■ Data for processing ■
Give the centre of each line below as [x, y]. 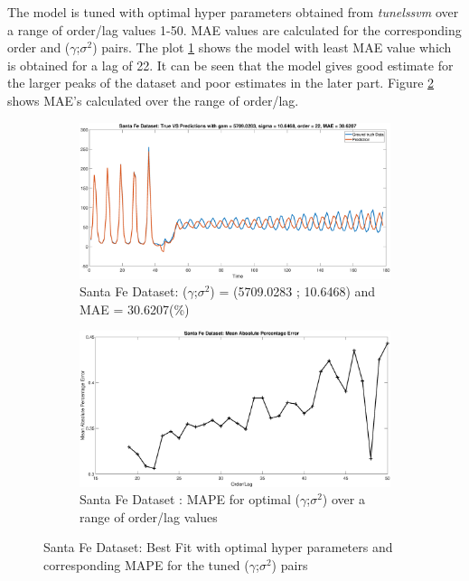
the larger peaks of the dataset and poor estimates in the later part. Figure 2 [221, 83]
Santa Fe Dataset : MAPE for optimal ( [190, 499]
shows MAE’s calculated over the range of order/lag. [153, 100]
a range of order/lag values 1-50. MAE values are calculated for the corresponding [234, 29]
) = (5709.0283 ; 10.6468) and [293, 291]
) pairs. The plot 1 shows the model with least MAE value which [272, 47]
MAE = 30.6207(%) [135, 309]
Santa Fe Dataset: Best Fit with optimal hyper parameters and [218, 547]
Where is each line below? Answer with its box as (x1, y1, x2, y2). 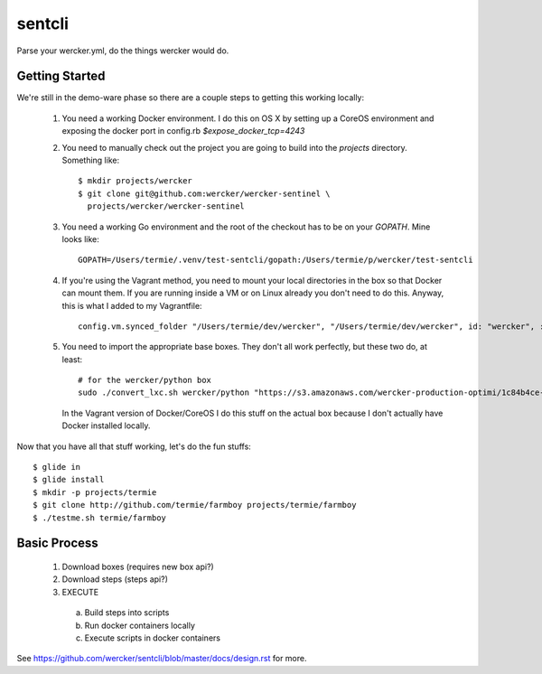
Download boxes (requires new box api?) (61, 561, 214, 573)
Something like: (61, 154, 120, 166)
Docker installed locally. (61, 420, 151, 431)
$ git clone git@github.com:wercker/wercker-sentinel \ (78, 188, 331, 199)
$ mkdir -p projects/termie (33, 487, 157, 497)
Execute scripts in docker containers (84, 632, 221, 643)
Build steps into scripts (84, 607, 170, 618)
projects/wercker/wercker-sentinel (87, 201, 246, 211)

■ Task details ■
Print out every entry above without changing a word, and leave out the pictures.

■ Answer to the problem ■
Give the centre of each line below as [x, y]. 
the larger peaks of the dataset and poor estimates in the later part. Figure 2 [221, 83]
Santa Fe Dataset : MAPE for optimal ( [190, 499]
shows MAE’s calculated over the range of order/lag. [153, 100]
a range of order/lag values 1-50. MAE values are calculated for the corresponding [234, 29]
) = (5709.0283 ; 10.6468) and [293, 291]
) pairs. The plot 1 shows the model with least MAE value which [272, 47]
MAE = 30.6207(%) [135, 309]
Santa Fe Dataset: Best Fit with optimal hyper parameters and [218, 547]
Where is each line below? Answer with its box as (x1, y1, x2, y2). 
Download boxes (requires new box api?) (61, 561, 214, 573)
Something like: (61, 154, 120, 166)
Docker installed locally. (61, 420, 151, 431)
$ git clone git@github.com:wercker/wercker-sentinel \ (78, 188, 331, 199)
$ mkdir -p projects/termie (33, 487, 157, 497)
Execute scripts in docker containers (84, 632, 221, 643)
Build steps into scripts (84, 607, 170, 618)
projects/wercker/wercker-sentinel (87, 201, 246, 211)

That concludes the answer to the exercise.